[THE PROBLEM]: From the records below, transcribe exactly the lines that begin at the line with "向量点乘，两种定义的等价性。 [95, 160]" and end at the line with "行线性对其他行是否成立。 [82, 532]", both included.

[RECORDS SUPPLIED]:
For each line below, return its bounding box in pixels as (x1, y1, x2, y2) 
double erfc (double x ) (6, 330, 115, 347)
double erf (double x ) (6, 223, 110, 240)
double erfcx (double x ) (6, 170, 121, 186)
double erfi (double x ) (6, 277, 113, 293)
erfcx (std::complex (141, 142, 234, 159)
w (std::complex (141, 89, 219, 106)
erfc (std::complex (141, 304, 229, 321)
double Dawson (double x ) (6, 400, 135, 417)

---

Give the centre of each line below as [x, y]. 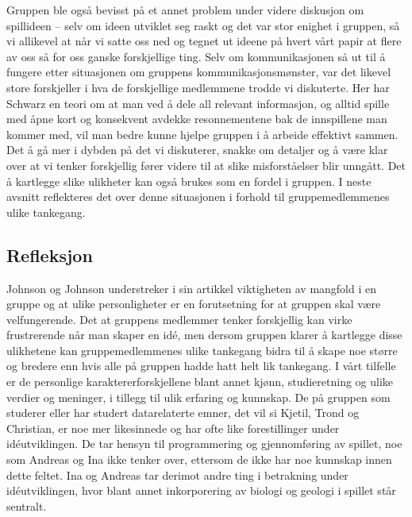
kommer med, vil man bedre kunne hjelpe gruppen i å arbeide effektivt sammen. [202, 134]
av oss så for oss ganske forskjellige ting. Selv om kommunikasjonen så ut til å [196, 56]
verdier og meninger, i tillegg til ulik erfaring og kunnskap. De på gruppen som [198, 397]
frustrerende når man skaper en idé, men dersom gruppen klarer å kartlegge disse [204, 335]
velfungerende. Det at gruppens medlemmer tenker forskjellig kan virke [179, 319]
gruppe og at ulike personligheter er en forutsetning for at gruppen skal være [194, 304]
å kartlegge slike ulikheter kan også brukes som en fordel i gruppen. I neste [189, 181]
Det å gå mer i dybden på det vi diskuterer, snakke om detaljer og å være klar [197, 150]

* * *

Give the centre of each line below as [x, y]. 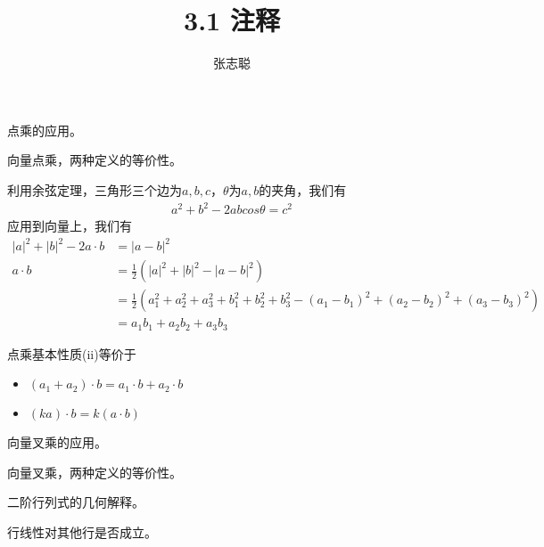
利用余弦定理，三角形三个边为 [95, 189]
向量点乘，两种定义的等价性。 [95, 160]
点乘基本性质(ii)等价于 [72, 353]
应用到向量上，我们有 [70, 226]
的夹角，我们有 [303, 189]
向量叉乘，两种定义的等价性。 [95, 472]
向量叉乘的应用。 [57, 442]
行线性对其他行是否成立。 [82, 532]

[SOLUTION TO THIS PROBLEM]:
向量点乘，两种定义的等价性。 [95, 160]
点乘基本性质(ii)等价于 [72, 353]
应用到向量上，我们有 [70, 226]
的夹角，我们有 [303, 189]
向量叉乘，两种定义的等价性。 [95, 472]
向量叉乘的应用。 [57, 442]
行线性对其他行是否成立。 [82, 532]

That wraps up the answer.